*** Opening RECORDS ***

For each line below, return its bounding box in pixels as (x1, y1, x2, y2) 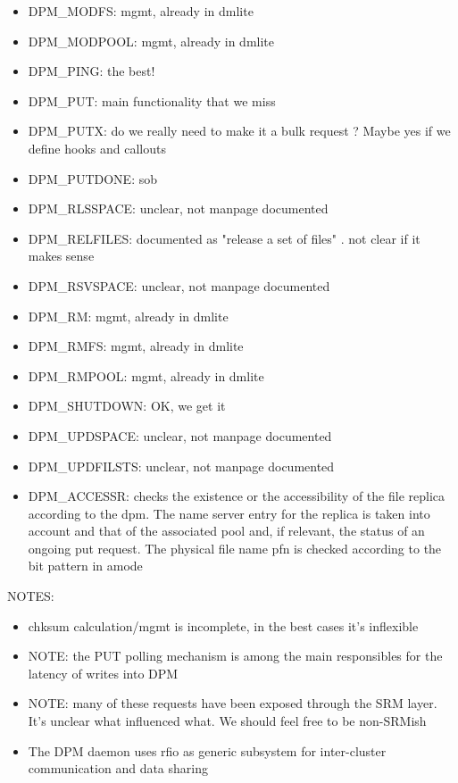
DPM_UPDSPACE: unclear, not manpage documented (28, 426, 332, 445)
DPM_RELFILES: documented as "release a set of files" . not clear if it (28, 229, 421, 247)
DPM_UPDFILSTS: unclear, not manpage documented (28, 456, 335, 475)
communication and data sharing (28, 759, 208, 778)
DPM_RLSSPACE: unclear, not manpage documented (28, 199, 329, 218)
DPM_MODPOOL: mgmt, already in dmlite (28, 31, 275, 50)
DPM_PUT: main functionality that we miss (28, 91, 276, 110)
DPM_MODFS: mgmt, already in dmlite (28, 2, 254, 20)
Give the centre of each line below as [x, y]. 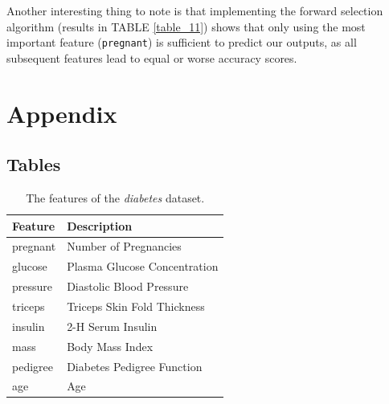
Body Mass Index [110, 346]
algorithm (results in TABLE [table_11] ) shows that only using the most [186, 26]
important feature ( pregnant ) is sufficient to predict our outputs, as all [182, 42]
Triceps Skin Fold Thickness [136, 306]
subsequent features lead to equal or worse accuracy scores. [152, 57]
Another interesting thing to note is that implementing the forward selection [195, 10]
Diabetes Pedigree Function [135, 366]
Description [100, 225]
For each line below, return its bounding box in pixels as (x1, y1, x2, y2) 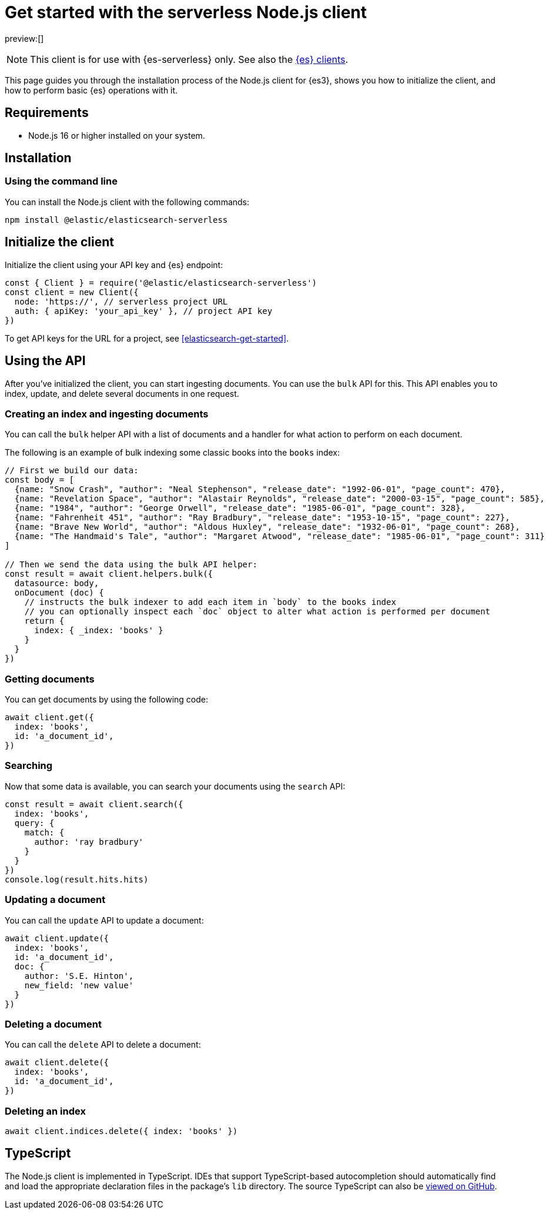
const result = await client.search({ (5, 799, 183, 809)
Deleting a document (5, 1018, 102, 1030)
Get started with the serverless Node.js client (5, 2, 367, 22)
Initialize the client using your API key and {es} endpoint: (5, 259, 223, 270)
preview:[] (5, 33, 44, 44)
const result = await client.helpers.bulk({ (5, 569, 213, 579)
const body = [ (5, 475, 75, 485)
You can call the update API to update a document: (5, 915, 204, 925)
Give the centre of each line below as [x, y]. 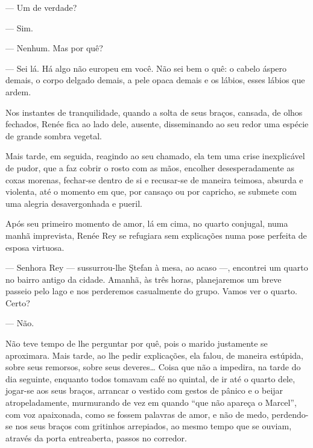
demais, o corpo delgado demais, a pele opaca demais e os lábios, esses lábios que [155, 80]
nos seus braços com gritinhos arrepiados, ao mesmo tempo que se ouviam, [153, 426]
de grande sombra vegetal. [54, 135]
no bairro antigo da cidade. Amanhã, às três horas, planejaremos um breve [144, 279]
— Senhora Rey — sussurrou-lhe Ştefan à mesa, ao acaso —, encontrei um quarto [157, 267]
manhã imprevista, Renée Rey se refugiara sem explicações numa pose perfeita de [156, 235]
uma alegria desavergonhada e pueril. [74, 203]
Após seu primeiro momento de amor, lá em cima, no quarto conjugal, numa [147, 223]
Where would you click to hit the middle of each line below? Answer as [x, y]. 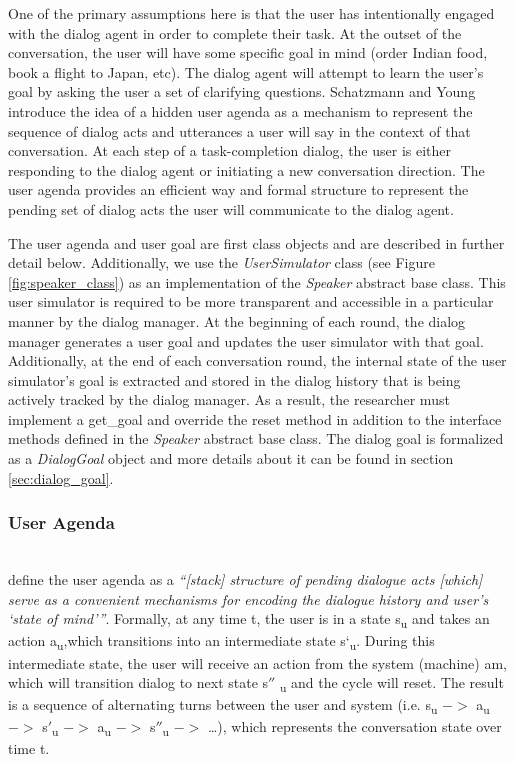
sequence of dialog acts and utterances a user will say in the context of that [239, 130]
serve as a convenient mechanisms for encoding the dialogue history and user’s [248, 598]
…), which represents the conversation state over [354, 726]
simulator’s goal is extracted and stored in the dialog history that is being [234, 379]
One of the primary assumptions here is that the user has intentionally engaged [251, 13]
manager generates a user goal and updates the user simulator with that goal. [246, 340]
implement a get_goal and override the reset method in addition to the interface [255, 418]
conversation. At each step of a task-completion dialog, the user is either [230, 150]
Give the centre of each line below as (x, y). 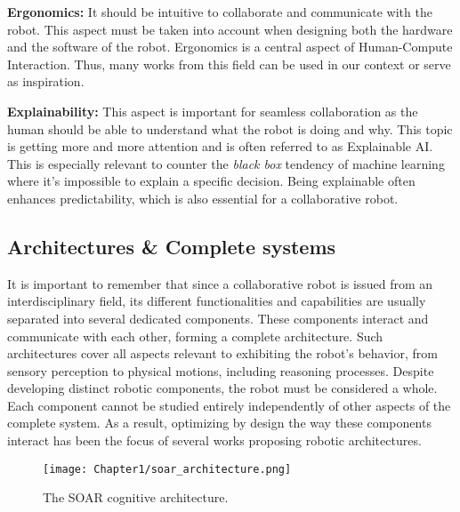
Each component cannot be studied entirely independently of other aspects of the (229, 405)
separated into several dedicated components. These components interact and (218, 318)
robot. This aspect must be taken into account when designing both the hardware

*** Closing RECORDS ***

▶ _WHAT TO WORK ON_
What is needed is an exact copy of the lines from the start of the listing above through the line that holds "important feature ( pregnant", with the pictures left out.

▶ _WRITTEN SOLUTION_
For each line below, return its bounding box in pixels as (x1, y1, x2, y2) 
DPM_UPDSPACE: unclear, not manpage documented (28, 426, 332, 445)
DPM_RELFILES: documented as "release a set of files" . not clear if it (28, 229, 421, 247)
DPM_UPDFILSTS: unclear, not manpage documented (28, 456, 335, 475)
communication and data sharing (28, 759, 208, 778)
DPM_RLSSPACE: unclear, not manpage documented (28, 199, 329, 218)
DPM_MODPOOL: mgmt, already in dmlite (28, 31, 275, 50)
DPM_PUT: main functionality that we miss (28, 91, 276, 110)
DPM_MODFS: mgmt, already in dmlite (28, 2, 254, 20)
Give the centre of each line below as [x, y]. 
Body Mass Index [110, 346]
algorithm (results in TABLE [table_11] ) shows that only using the most [186, 26]
important feature ( pregnant ) is sufficient to predict our outputs, as all [182, 42]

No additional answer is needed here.